Biotechnology & Bioprocess Engineering, Ostwestfalen-Lippe University of Applied Sciences and Arts, Lemgo, Germany.
Novartis Technical Research & Development, Sandoz GmbH, Langkampfen, Austria.
Biotechnol Bioeng. 2019 Nov;116(11):2944-2959. doi: 10.1002/bit.27125. Epub 2019 Sep 2.
For production of biopharmaceuticals in suspension cell culture, seed trains are required to increase cell number from cell thawing up to production scale. Because cultivation conditions during the seed train have a significant impact on cell performance in production scale, seed train design, monitoring, and development of optimization strategies is important. This can be facilitated by model-assisted prediction methods, whereby the performance depends on the prediction accuracy, which can be improved by inclusion of prior process knowledge, especially when only few high-quality data is available, and description of inference uncertainty, providing, apart from a "best fit"-prediction, information about the probable deviation in form of a prediction interval. This contribution illustrates the application of Bayesian parameter estimation and Bayesian updating for seed train prediction to an industrial Chinese hamster ovarian cell culture process, coppled with a mechanistic model. It is shown in which way prior knowledge as well as input uncertainty (e.g., concerning measurements) can be included and be propagated to predictive uncertainty. The impact of available information on prediction accuracy was investigated. It has been shown that through integration of new data by the Bayesian updating method, process variability (i.e., batch-to-batch) could be considered. The implementation was realized using a Markov chain Monte Carlo method.

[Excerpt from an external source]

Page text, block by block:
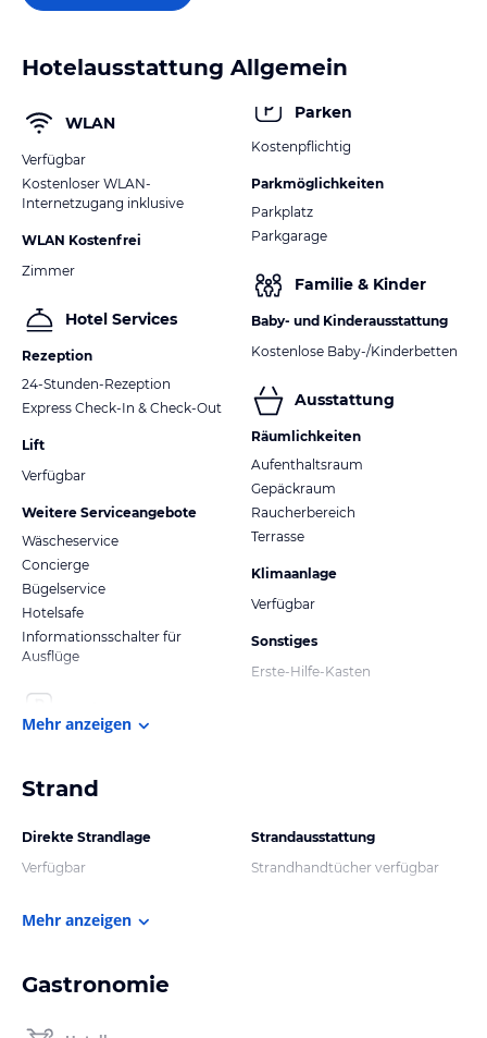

对于悬浮细胞培养中的生物制药生产,需要种子批来增加细胞数量,从细胞解冻到生产规模。由于种子批培养条件对生产规模下的细胞性能有重大影响,因此种子批设计、监测和优化策略的开发非常重要。这可以通过模型辅助预测方法来实现,其中性能取决于预测准确性,可以通过包含先前的过程知识来提高,特别是当只有很少的高质量数据可用时,并描述推理不确定性,除了“最佳拟合”预测外,还提供关于可能偏差的信息,形式为预测区间。本贡献说明了贝叶斯参数估计和贝叶斯更新在种子批预测中的应用,用于与机械模型耦合的工业中国仓鼠卵巢细胞培养过程。展示了如何包含先验知识和输入不确定性(例如,关于测量),并将其传播到预测不确定性中。还调查了可用信息对预测准确性的影响。已经表明,通过贝叶斯更新方法集成新数据,可以考虑过程变异性(即批间差异)。该实现使用了马尔可夫链蒙特卡罗方法。